Melinda McLarnon got her first call from the Overland office 10 years ago. That first group took over her big house in Jackson, Georgia, spreading sleeping bags upstairs and downstairs. She cooked dinner and did everyone’s laundry. She says, “I absolutely fell in love with the kids.”

These families make hosting into a celebration and treat the bikers on their teen summer adventures like local celebrities. In Union, they’re escorted by the fire truck. Everyone turns out to watch “the bicycle kids.” The sheriff of Jackson greets the kids at the town line as they enter and exit, and then they’re treated to a free meal at Melinda’s restaurant.

The kindness and generosity these families extend to kids who are not their own is genuinely moving. Year after year, they organize laundry and trips to the pool. They sponsor free dinners and set off fireworks. They pull out old newspapers featuring articles with Overland kids or photo albums of past visits, where students can recognize their sibling or a friend from school.

When asked what inspires this generosity, Sherry talked about how it’s an opportunity for her town to rise to the occasion. And she loves to see students come back as leaders in later years. Melinda agreed: she has kids of her own, but she feels like these students are her kids, too.

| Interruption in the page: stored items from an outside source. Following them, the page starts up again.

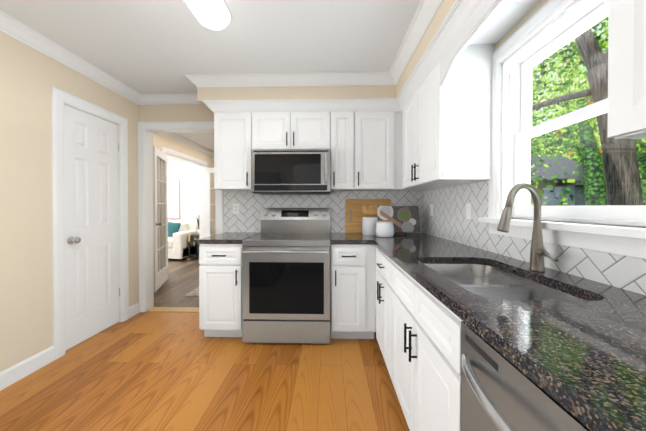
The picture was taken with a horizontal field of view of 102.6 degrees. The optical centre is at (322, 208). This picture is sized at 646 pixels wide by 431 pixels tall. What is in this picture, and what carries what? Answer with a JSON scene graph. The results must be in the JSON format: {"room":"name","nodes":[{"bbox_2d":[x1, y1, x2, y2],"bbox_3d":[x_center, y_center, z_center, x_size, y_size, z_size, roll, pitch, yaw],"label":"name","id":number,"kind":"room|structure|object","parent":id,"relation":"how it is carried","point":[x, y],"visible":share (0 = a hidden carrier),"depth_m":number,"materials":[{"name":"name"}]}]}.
{"room":"kitchen","nodes":[
{"label":"kitchen","id":0,"kind":"room"},
{"bbox_2d":[0,31,138,371],"bbox_3d":[-2.192,-0.025,0.928,0.120,2.440,4.270,0,0,1],"label":"wall","id":1,"kind":"structure","parent":0,"point":[30,76],"depth_m":1.87,"materials":[{"name":"beige paint"}]},
{"bbox_2d":[0,345,54,390],"bbox_3d":[-2.136,1.141,0.487,0.014,0.115,3.072,0,0,1],"label":"baseboard","id":2,"kind":"structure","parent":1,"relation":"attached to","point":[11,375],"depth_m":1.83,"materials":[{"name":"white paint"}]},
{"bbox_2d":[0,10,147,104],"bbox_3d":[-2.091,-1.201,0.917,0.082,0.087,4.030,0,0,1],"label":"crown molding","id":3,"kind":"structure","parent":1,"relation":"attached to","point":[10,26],"depth_m":2.04,"materials":[{"name":"white paint"}]},
{"bbox_2d":[51,86,128,359],"bbox_3d":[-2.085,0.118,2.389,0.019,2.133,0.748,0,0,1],"label":"door frame","id":4,"kind":"structure","parent":1,"relation":"attached to","point":[59,97],"depth_m":2.08,"materials":[{"name":"white paint"}]},
{"bbox_2d":[64,104,119,350],"bbox_3d":[-2.091,0.160,2.397,0.111,2.032,0.585,0,0,1],"label":"door","id":5,"kind":"structure","parent":1,"relation":"attached to","point":[91,150],"depth_m":2.36,"materials":[{"name":"white paint"}]},
{"bbox_2d":[139,104,223,232],"bbox_3d":[-0.400,-0.040,2.959,3.360,2.440,0.120,0,0,1],"label":"wall","id":6,"kind":"structure","parent":0,"point":[178,112],"depth_m":2.92,"materials":[{"name":"beige paint"}]},
{"bbox_2d":[140,93,199,104],"bbox_3d":[-1.597,-1.216,2.879,0.790,0.087,0.082,0,0,1],"label":"crown molding","id":7,"kind":"structure","parent":6,"relation":"attached to","point":[177,98],"depth_m":2.88,"materials":[{"name":"white paint"}]},
{"bbox_2d":[138,121,222,311],"bbox_3d":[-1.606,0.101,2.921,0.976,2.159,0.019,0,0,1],"label":"door frame","id":8,"kind":"structure","parent":6,"relation":"attached to","point":[142,126],"depth_m":2.92,"materials":[{"name":"white paint"}]},
{"bbox_2d":[214,113,251,190],"bbox_3d":[-0.886,-0.571,2.716,0.374,0.762,0.380,0,0,1],"label":"upper cabinet","id":9,"kind":"object","parent":6,"relation":"attached to","point":[232,148],"visible":0.9,"depth_m":2.57,"materials":[{"name":"white paint"}]},
{"bbox_2d":[252,112,329,149],"bbox_3d":[-0.309,-0.766,2.700,0.776,0.372,0.380,0,0,1],"label":"upper cabinet","id":10,"kind":"object","parent":6,"relation":"attached to","point":[294,131],"visible":0.98,"depth_m":2.55,"materials":[{"name":"white paint"}]},
{"bbox_2d":[251,150,329,194],"bbox_3d":[-0.300,-0.356,2.660,0.759,0.413,0.452,0,0,1],"label":"over-the-range microwave","id":11,"kind":"object","parent":10,"relation":"attached to","point":[290,172],"visible":1,"depth_m":2.48,"materials":[{"name":"silver metal"}]},
{"bbox_2d":[224,191,422,232],"bbox_3d":[0.006,0.034,2.886,2.225,0.472,0.006,0,0,1],"label":"tile backsplash","id":12,"kind":"structure","parent":6,"relation":"attached to","point":[247,217],"depth_m":2.89,"materials":[{"name":"white tile"}]},
{"bbox_2d":[233,203,238,213],"bbox_3d":[-0.971,0.005,2.905,0.070,0.116,0.006,0,0,1],"label":"electrical outlet plate","id":13,"kind":"object","parent":12,"relation":"attached to","point":[235,205],"depth_m":2.90,"materials":[{"name":"white plastic"}]},
{"bbox_2d":[330,112,353,190],"bbox_3d":[0.197,-0.571,2.689,0.232,0.762,0.380,0,0,1],"label":"upper cabinet","id":14,"kind":"object","parent":6,"relation":"attached to","point":[341,151],"visible":0.96,"depth_m":2.54,"materials":[{"name":"white paint"}]},
{"bbox_2d":[352,112,430,190],"bbox_3d":[0.711,-0.571,2.676,0.792,0.762,0.380,0,0,1],"label":"upper cabinet","id":15,"kind":"object","parent":6,"relation":"attached to","point":[377,151],"visible":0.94,"depth_m":2.53,"materials":[{"name":"white paint"}]},
{"bbox_2d":[168,164,198,221],"bbox_3d":[-4.855,-0.072,7.143,4.460,2.440,0.120,0,0,1],"label":"wall","id":16,"kind":"structure","parent":0,"point":[187,175],"depth_m":7.04,"materials":[{"name":"white paint"}]},
{"bbox_2d":[168,179,179,218],"bbox_3d":[-4.258,-0.246,7.048,0.760,1.070,0.034,0,0,1],"label":"canvas art","id":17,"kind":"object","parent":16,"relation":"attached to","point":[173,198],"visible":0.46,"depth_m":7.04,"materials":[{"name":"white fabric"}]},
{"bbox_2d":[168,160,190,163],"bbox_3d":[-4.798,-1.246,7.029,4.340,0.090,0.086,0,0,1],"label":"crown molding","id":18,"kind":"structure","parent":16,"relation":"attached to","point":[169,161],"depth_m":7.01,"materials":[{"name":"white paint"}]},
{"bbox_2d":[153,133,215,269],"bbox_3d":[-2.418,-0.054,4.845,0.530,2.440,3.551,0,0,1],"label":"wall","id":19,"kind":"structure","parent":0,"point":[159,140],"depth_m":4.74,"materials":[{"name":"beige paint"}]},
{"bbox_2d":[153,146,167,291],"bbox_3d":[-2.417,0.153,3.900,0.325,2.020,0.675,0,0,1],"label":"door","id":20,"kind":"structure","parent":19,"relation":"in","point":[160,277],"depth_m":3.84,"materials":[{"name":"white paint"}]},
{"bbox_2d":[161,146,206,266],"bbox_3d":[-2.611,0.084,4.916,0.139,2.163,1.546,0,0,1],"label":"door frame","id":21,"kind":"structure","parent":19,"relation":"attached to","point":[201,201],"depth_m":5.59,"materials":[{"name":"white paint"}]},
{"bbox_2d":[159,133,213,156],"bbox_3d":[-2.520,-1.229,4.839,0.086,0.090,3.550,0,0,1],"label":"crown molding","id":22,"kind":"structure","parent":19,"relation":"attached to","point":[184,141],"depth_m":4.86,"materials":[{"name":"white paint"}]},
{"bbox_2d":[205,168,215,236],"bbox_3d":[-2.167,0.140,5.566,0.705,2.020,0.174,0,0,1],"label":"wall","id":23,"kind":"structure","parent":19,"relation":"attached to","point":[208,188],"depth_m":5.55,"materials":[{"name":"white paint"}]},
{"bbox_2d":[0,255,409,430],"bbox_3d":[-2.953,1.229,3.058,8.470,0.100,8.470,0,0,1],"label":"floor","id":24,"kind":"structure","parent":0,"point":[159,371],"depth_m":1.75,"materials":[{"name":"brown wood"}]},
{"bbox_2d":[146,307,198,311],"bbox_3d":[-1.604,1.176,2.998,0.798,0.007,0.130,0,0,1],"label":"threshold","id":25,"kind":"object","parent":24,"relation":"on","point":[174,309],"visible":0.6,"depth_m":3.00,"materials":[{"name":"brown wood"}]},
{"bbox_2d":[168,222,198,258],"bbox_3d":[-3.978,0.721,6.066,1.870,0.770,0.900,0,0,1],"label":"sofa","id":26,"kind":"object","parent":24,"relation":"on","point":[177,245],"visible":0.17,"depth_m":5.72,"materials":[{"name":"white fabric"}]},
{"bbox_2d":[168,222,180,236],"bbox_3d":[-3.455,0.487,5.941,0.384,0.365,0.147,0,0,1],"label":"pillow","id":27,"kind":"object","parent":26,"relation":"on","point":[173,227],"visible":0.73,"depth_m":5.91,"materials":[{"name":"teal fabric"}]},
{"bbox_2d":[184,287,198,295],"bbox_3d":[-1.391,1.165,4.324,0.870,0.009,1.760,0,0,1],"label":"runner rug","id":28,"kind":"object","parent":24,"relation":"on","point":[194,292],"visible":0.08,"depth_m":3.54,"materials":[{"name":"beige fabric"}]},
{"bbox_2d":[188,234,198,259],"bbox_3d":[-2.842,0.881,5.960,0.331,0.552,0.361,0,0,1],"label":"side table","id":29,"kind":"object","parent":24,"relation":"on","point":[193,237],"visible":0.52,"depth_m":5.79,"materials":[{"name":"black paint"}]},
{"bbox_2d":[195,213,198,234],"bbox_3d":[-2.829,0.334,6.028,0.214,0.545,0.215,0,0,1],"label":"potted snake plant","id":30,"kind":"object","parent":29,"relation":"on","point":[197,219],"visible":0.35,"depth_m":5.97,"materials":[{"name":"green plant"}]},
{"bbox_2d":[199,244,243,336],"bbox_3d":[-0.891,0.747,2.579,0.382,0.872,0.675,0,0,1],"label":"base cabinet","id":31,"kind":"object","parent":24,"relation":"on","point":[220,290],"visible":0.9,"depth_m":2.28,"materials":[{"name":"white paint"}]},
{"bbox_2d":[196,232,260,243],"bbox_3d":[-0.896,0.292,2.589,0.413,0.038,0.638,0,0,1],"label":"countertop","id":32,"kind":"structure","parent":31,"relation":"on","point":[226,237],"depth_m":2.35,"materials":[{"name":"black stone"}]},
{"bbox_2d":[242,208,329,343],"bbox_3d":[-0.305,0.591,2.529,0.759,1.185,0.720,0,0,1],"label":"range","id":33,"kind":"object","parent":24,"relation":"on","point":[285,275],"visible":1,"depth_m":2.23,"materials":[{"name":"silver metal"}]},
{"bbox_2d":[330,236,375,338],"bbox_3d":[0.279,0.747,2.549,0.393,0.872,0.675,0,0,1],"label":"base cabinet","id":34,"kind":"object","parent":24,"relation":"on","point":[353,291],"visible":0.96,"depth_m":2.25,"materials":[{"name":"white paint"}]},
{"bbox_2d":[330,233,367,243],"bbox_3d":[0.255,0.292,2.558,0.345,0.038,0.642,0,0,1],"label":"countertop","id":35,"kind":"structure","parent":34,"relation":"on","point":[336,238],"depth_m":2.35,"materials":[{"name":"black stone"}]},
{"bbox_2d":[376,247,394,379],"bbox_3d":[0.746,0.752,1.926,0.684,0.872,0.656,0,0,1],"label":"base cabinet","id":36,"kind":"object","parent":24,"relation":"on","point":[384,264],"visible":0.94,"depth_m":1.82,"materials":[{"name":"white paint"}]},
{"bbox_2d":[392,263,461,430],"bbox_3d":[0.727,0.757,1.179,0.684,0.872,0.833,0,0,1],"label":"base cabinet","id":37,"kind":"object","parent":24,"relation":"on","point":[426,353],"visible":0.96,"depth_m":1.07,"materials":[{"name":"white paint"}]},
{"bbox_2d":[364,233,645,430],"bbox_3d":[0.732,0.302,1.209,0.677,0.038,3.314,0,0,1],"label":"countertop","id":38,"kind":"structure","parent":37,"relation":"on","point":[584,362],"depth_m":0.62,"materials":[{"name":"black stone"}]},
{"bbox_2d":[345,199,390,232],"bbox_3d":[0.503,0.084,2.845,0.500,0.372,0.044,0,0,1],"label":"bamboo cutting board","id":39,"kind":"object","parent":38,"relation":"on","point":[357,215],"visible":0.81,"depth_m":2.84,"materials":[{"name":"brown wood"}]},
{"bbox_2d":[362,205,377,234],"bbox_3d":[0.497,0.118,2.682,0.182,0.307,0.160,0,0,1],"label":"utensil crock","id":40,"kind":"object","parent":38,"relation":"on","point":[369,225],"visible":0.94,"depth_m":2.64,"materials":[{"name":"white ceramic"}]},
{"bbox_2d":[375,220,393,237],"bbox_3d":[0.601,0.197,2.490,0.176,0.152,0.176,0,0,1],"label":"jar","id":41,"kind":"object","parent":38,"relation":"on","point":[385,228],"visible":1,"depth_m":2.42,"materials":[{"name":"white ceramic"}]},
{"bbox_2d":[377,206,419,235],"bbox_3d":[0.768,0.123,2.645,0.416,0.299,0.217,0,0,1],"label":"cookbook","id":42,"kind":"object","parent":38,"relation":"on","point":[404,218],"visible":0.83,"depth_m":2.62,"materials":[{"name":"multicoloured paper"}]},
{"bbox_2d":[425,264,585,300],"bbox_3d":[0.720,0.408,1.146,0.444,0.171,0.709,0,0,1],"label":"undermount sink","id":43,"kind":"object","parent":38,"relation":"in","point":[488,281],"visible":0.1,"depth_m":1.21,"materials":[{"name":"silver metal"}]},
{"bbox_2d":[497,183,558,271],"bbox_3d":[0.877,0.086,1.133,0.253,0.396,0.146,0,0,1],"label":"pull-down faucet","id":44,"kind":"object","parent":38,"relation":"on","point":[538,253],"visible":1,"depth_m":1.15,"materials":[{"name":"silver metal"}]},
{"bbox_2d":[460,321,590,430],"bbox_3d":[0.695,0.764,0.462,0.712,0.870,0.600,0,0,1],"label":"dishwasher","id":45,"kind":"object","parent":24,"relation":"on","point":[500,391],"visible":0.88,"depth_m":0.57,"materials":[{"name":"silver metal"}]},
{"bbox_2d":[0,0,420,159],"bbox_3d":[-2.953,-1.311,3.039,8.470,0.100,8.470,0,0,1],"label":"ceiling","id":46,"kind":"structure","parent":0,"point":[152,46],"depth_m":1.89,"materials":[{"name":"white paint"}]},
{"bbox_2d":[184,0,230,29],"bbox_3d":[-0.715,-1.203,1.147,0.223,0.087,1.223,0,0,1],"label":"ceiling light fixture","id":47,"kind":"object","parent":46,"relation":"attached to","point":[213,14],"visible":1,"depth_m":1.57,"materials":[{"name":"glowing frosted white plastic diffuser"}]},
{"bbox_2d":[184,72,387,86],"bbox_3d":[-0.344,-1.213,2.441,1.902,0.087,0.082,0,0,1],"label":"crown molding","id":48,"kind":"structure","parent":46,"relation":"attached to","point":[319,78],"depth_m":2.44,"materials":[{"name":"white paint"}]},
{"bbox_2d":[388,0,442,84],"bbox_3d":[0.611,-1.199,0.646,0.082,0.087,3.624,0,0,1],"label":"crown molding","id":49,"kind":"structure","parent":46,"relation":"attached to","point":[426,11],"depth_m":1.82,"materials":[{"name":"white paint"}]},
{"bbox_2d":[197,85,394,113],"bbox_3d":[-0.261,-1.150,2.684,1.890,0.216,0.406,0,0,1],"label":"soffit","id":50,"kind":"structure","parent":0,"point":[308,92],"depth_m":2.48,"materials":[{"name":"beige paint"}]},
{"bbox_2d":[202,98,393,113],"bbox_3d":[-0.234,-0.993,2.519,1.860,0.104,0.086,0,0,1],"label":"crown molding","id":51,"kind":"structure","parent":50,"relation":"attached to","point":[360,104],"depth_m":2.52,"materials":[{"name":"white paint"}]},
{"bbox_2d":[395,0,455,97],"bbox_3d":[0.862,-1.136,0.843,0.410,0.216,4.030,0,0,1],"label":"soffit","id":52,"kind":"structure","parent":0,"point":[445,7],"depth_m":1.69,"materials":[{"name":"beige paint"}]},
{"bbox_2d":[394,0,481,111],"bbox_3d":[0.704,-0.981,1.036,0.086,0.104,3.005,0,0,1],"label":"crown molding","id":53,"kind":"structure","parent":52,"relation":"attached to","point":[458,16],"depth_m":1.61,"materials":[{"name":"white paint"}]},
{"bbox_2d":[439,0,506,86],"bbox_3d":[0.738,-0.896,1.140,0.024,0.269,0.982,0,0,1],"label":"window valance","id":54,"kind":"object","parent":52,"relation":"attached to","point":[481,16],"visible":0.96,"depth_m":1.32,"materials":[{"name":"white paint"}]},
{"bbox_2d":[443,0,643,290],"bbox_3d":[1.146,-0.024,0.784,0.160,2.440,4.150,0,0,1],"label":"wall","id":55,"kind":"structure","parent":0,"point":[527,17],"depth_m":1.40,"materials":[{"name":"beige paint"}]},
{"bbox_2d":[402,44,494,188],"bbox_3d":[0.905,-0.611,2.080,0.374,0.850,0.909,0,0,1],"label":"upper cabinet","id":56,"kind":"object","parent":55,"relation":"attached to","point":[447,135],"visible":0.94,"depth_m":1.63,"materials":[{"name":"white paint"}]},
{"bbox_2d":[469,0,540,44],"bbox_3d":[0.912,-1.027,1.134,0.324,0.006,0.981,0,0,1],"label":"trim","id":57,"kind":"structure","parent":55,"relation":"attached to","point":[507,17],"depth_m":1.42,"materials":[{"name":"white paint"}]},
{"bbox_2d":[423,180,645,294],"bbox_3d":[1.073,0.047,1.194,0.006,0.472,3.324,0,0,1],"label":"tile backsplash","id":58,"kind":"structure","parent":55,"relation":"attached to","point":[447,220],"depth_m":1.58,"materials":[{"name":"white tile"}]},
{"bbox_2d":[430,204,432,215],"bbox_3d":[1.102,0.017,2.611,0.007,0.116,0.070,0,0,1],"label":"electrical outlet plate","id":59,"kind":"object","parent":58,"relation":"attached to","point":[431,205],"depth_m":2.61,"materials":[{"name":"white plastic"}]},
{"bbox_2d":[466,203,471,218],"bbox_3d":[1.085,0.022,1.919,0.007,0.116,0.070,0,0,1],"label":"electrical outlet plate","id":60,"kind":"object","parent":58,"relation":"attached to","point":[468,210],"depth_m":1.90,"materials":[{"name":"white plastic"}]},
{"bbox_2d":[479,0,645,258],"bbox_3d":[1.120,-0.401,1.147,0.230,1.130,1.070,0,0,1],"label":"window","id":61,"kind":"structure","parent":55,"relation":"in","point":[577,18],"depth_m":1.30,"materials":[{"name":"white paint"}]},
{"bbox_2d":[608,0,645,138],"bbox_3d":[0.857,-0.596,0.197,0.374,0.850,0.900,0,0,1],"label":"upper cabinet","id":62,"kind":"object","parent":55,"relation":"attached to","point":[627,69],"visible":1,"depth_m":0.61,"materials":[{"name":"white paint"}]},
{"label":"outside","id":63,"kind":"structure","parent":0,"visible":0},
{"bbox_2d":[530,21,645,165],"bbox_3d":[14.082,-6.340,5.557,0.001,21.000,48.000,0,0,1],"label":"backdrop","id":64,"kind":"structure","parent":63,"point":[565,154],"depth_m":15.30,"materials":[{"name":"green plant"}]},
{"bbox_3d":[7.789,2.059,5.779,12.590,0.100,48.000,0,0,1],"label":"lawn","id":65,"kind":"structure","parent":63,"visible":0},
{"bbox_2d":[530,156,604,205],"bbox_3d":[10.864,-0.423,13.260,4.020,4.750,7.250,0,0,1],"label":"neighbouring house","id":66,"kind":"structure","parent":65,"relation":"on","point":[556,170],"depth_m":11.15,"materials":[{"name":"grey"}]},
{"bbox_2d":[532,28,642,205],"bbox_3d":[6.971,-2.689,8.485,2.896,9.379,5.578,0,0,1],"label":"trunk","id":67,"kind":"object","parent":65,"relation":"on","point":[629,166],"depth_m":6.35,"materials":[{"name":"brown plant"}]},
{"bbox_2d":[530,16,645,205],"bbox_3d":[8.775,-3.377,8.358,6.454,11.388,7.120,0,0,1],"label":"canopy","id":68,"kind":"object","parent":67,"relation":"attached to","point":[567,69],"depth_m":8.76,"materials":[{"name":"green plant"}]},
{"bbox_2d":[578,119,645,205],"bbox_3d":[6.975,-0.169,5.980,1.872,4.366,0.558,0,0,-4],"label":"ivy","id":69,"kind":"object","parent":65,"relation":"on","point":[593,145],"depth_m":5.88,"materials":[{"name":"green plant"}]},
{"bbox_2d":[637,152,645,171],"bbox_3d":[11.083,-0.005,7.578,6.152,4.500,3.652,0,0,1],"label":"shrubs","id":70,"kind":"object","parent":65,"relation":"on","point":[643,155],"depth_m":7.64,"materials":[{"name":"green plant"}]}
]}

If completing the American Challenge teaches you anything, it’s the importance of having an open heart. There are people across the country who upend their lives and empty their cupboards for a group of dusty bikers. It takes courage of all types to complete this journey, and the courage to be open and kind to others is just as integral to the American Challenge as that first glimpse of the Santa Monica Pier.